**Your goal:**
The data must be given again exactly as written, with all images omitted.

Dataset items
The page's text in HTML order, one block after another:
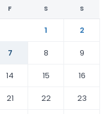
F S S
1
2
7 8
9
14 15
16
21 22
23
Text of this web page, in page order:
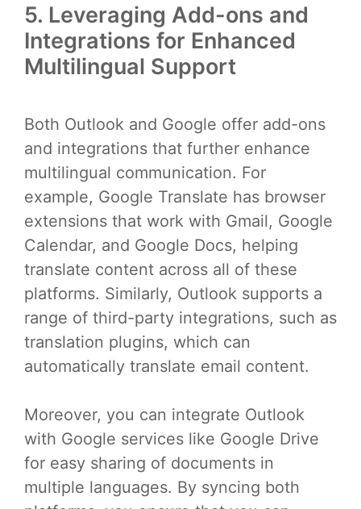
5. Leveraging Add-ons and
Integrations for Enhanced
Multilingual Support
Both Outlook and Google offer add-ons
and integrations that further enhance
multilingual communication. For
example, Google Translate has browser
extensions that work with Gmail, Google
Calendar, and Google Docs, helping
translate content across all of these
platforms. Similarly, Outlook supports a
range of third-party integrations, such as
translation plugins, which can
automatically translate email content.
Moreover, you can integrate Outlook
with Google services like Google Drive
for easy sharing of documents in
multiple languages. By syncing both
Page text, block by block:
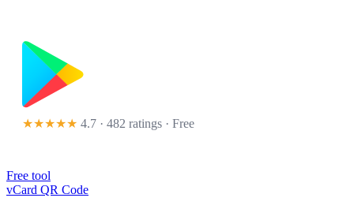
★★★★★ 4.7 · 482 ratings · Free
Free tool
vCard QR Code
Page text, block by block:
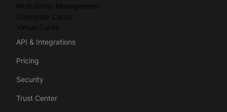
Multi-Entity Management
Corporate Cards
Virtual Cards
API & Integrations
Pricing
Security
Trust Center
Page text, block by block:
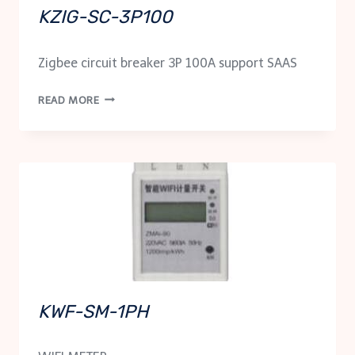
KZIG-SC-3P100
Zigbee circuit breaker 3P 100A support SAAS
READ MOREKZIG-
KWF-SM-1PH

**Answer to this problem:**
The page's text in HTML order, one block after another:
F S S
1
2
7 8
9
14 15
16
21 22
23
Text of this web page, in page order:
5. Leveraging Add-ons and
Integrations for Enhanced
Multilingual Support
Both Outlook and Google offer add-ons
and integrations that further enhance
multilingual communication. For
example, Google Translate has browser
extensions that work with Gmail, Google
Calendar, and Google Docs, helping
translate content across all of these
platforms. Similarly, Outlook supports a
range of third-party integrations, such as
translation plugins, which can
automatically translate email content.
Moreover, you can integrate Outlook
with Google services like Google Drive
for easy sharing of documents in
multiple languages. By syncing both
Page text, block by block:
★★★★★ 4.7 · 482 ratings · Free
Free tool
vCard QR Code
Page text, block by block:
Multi-Entity Management
Corporate Cards
Virtual Cards
API & Integrations
Pricing
Security
Trust Center
Page text, block by block:
KZIG-SC-3P100
Zigbee circuit breaker 3P 100A support SAAS
READ MOREKZIG-
KWF-SM-1PH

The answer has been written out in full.